Time Course-Dependent Methanogenic Crude Oil Biodegradation: Dynamics of Fumarate Addition Metabolites, Biodegradative Genes, and Microbial Community Composition.

Biodegradation of crude oil in subsurface petroleum reservoirs has adversely impacted most of the world's oil, converting this resource to heavier forms that are of lower quality and more challenging to recover. Oil degradation in deep reservoir environments has been attributed to methanogenesis over geological time, yet our understanding of the processes and organisms mediating oil transformation in the absence of electron acceptors remains incomplete. Here, we sought to identify hydrocarbon activation mechanisms and reservoir-associated microorganisms that may have helped shape the formation of biodegraded oil by incubating oilfield produced water in the presence of light (°API = 32) or heavy crude oil (°API = 16). Over the course of 17 months, we conducted routine analytical (GC, GC-MS) and molecular (PCR/qPCR of assA and bssA genes, 16S rRNA gene sequencing) surveys to assess microbial community composition and activity changes over time. Over the incubation period, we detected the formation of transient hydrocarbon metabolites indicative of alkane and alkylbenzene addition to fumarate, corresponding with increases in methane production and fumarate addition gene abundance. Chemical and gene-based evidence of hydrocarbon biodegradation under methanogenic conditions was supported by the enrichment of hydrocarbon fermenters known to catalyze fumarate addition reactions (e.g., Desulfotomaculum, Smithella), along with syntrophic bacteria (Syntrophus), methanogenic archaea, and several candidate phyla (e.g., "Atribacteria", "Cloacimonetes"). Our results reveal that fumarate addition is a possible mechanism for catalyzing the methanogenic biodegradation of susceptible saturates and aromatic hydrocarbons in crude oil, and we propose the roles of community members and candidate phyla in our cultures that may be involved in hydrocarbon transformation to methane in crude oil systems.
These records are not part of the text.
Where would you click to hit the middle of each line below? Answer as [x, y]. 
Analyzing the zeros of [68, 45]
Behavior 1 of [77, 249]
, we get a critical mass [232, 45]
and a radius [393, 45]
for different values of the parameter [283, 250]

Community Structure in Methanogenic Enrichments Provides Insight into Syntrophic Interactions in Hydrocarbon-Impacted Environments.
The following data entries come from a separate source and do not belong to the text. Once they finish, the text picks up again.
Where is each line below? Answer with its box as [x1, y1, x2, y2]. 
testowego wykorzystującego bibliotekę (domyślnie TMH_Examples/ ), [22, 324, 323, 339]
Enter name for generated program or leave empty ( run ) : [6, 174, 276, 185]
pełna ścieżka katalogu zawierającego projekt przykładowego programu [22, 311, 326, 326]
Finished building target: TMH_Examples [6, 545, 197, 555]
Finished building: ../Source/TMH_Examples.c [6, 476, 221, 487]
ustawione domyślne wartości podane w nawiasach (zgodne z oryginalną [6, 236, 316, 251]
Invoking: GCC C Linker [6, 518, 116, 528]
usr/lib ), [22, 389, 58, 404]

The methanogenic biodegradation of crude oil involves the conversion of hydrocarbons to methanogenic substrates by syntrophic bacteria and subsequent methane production by methanogens. Assessing the metabolic roles played by various microbial species in syntrophic communities remains a challenge, but such information has important implications for bioremediation and microbial enhanced energy recovery technologies. Many factors such as changing environmental conditions or substrate variations can influence the composition and biodegradation capabilities of syntrophic microbial communities in hydrocarbon-impacted environments. In this study, a methanogenic crude oil-degrading enrichment culture was successively transferred onto the single long chain fatty acids palmitate or stearate followed by their parent alkanes, hexadecane or octadecane, respectively, in order to assess the impact of different substrates on microbial community composition and retention of hydrocarbon biodegradation genes. 16S rRNA gene sequencing showed that a reduction in substrate diversity resulted in a corresponding loss of microbial diversity, but that hydrocarbon biodegradation genes (such as assA/masD encoding alkylsuccinate synthase) could be retained within a community even in the absence of hydrocarbon substrates. Despite substrate-related diversity changes, all communities were dominated by hydrogenotrophic and acetotrophic methanogens along with bacteria including Clostridium sp., members of the Deltaproteobacteria, and a number of other phyla. Microbial co-occurrence network analysis revealed a dense network of interactions amongst syntrophic bacteria and methanogens that were maintained despite changes in the substrates for methanogenesis. Our results reveal the effect of substrate diversity loss on microbial community diversity, indicate that many syntrophic interactions are stable over time despite changes in substrate pressure, and show that syntrophic interactions amongst bacteria themselves are as important as interactions between bacteria and methanogens in complex methanogenic communities.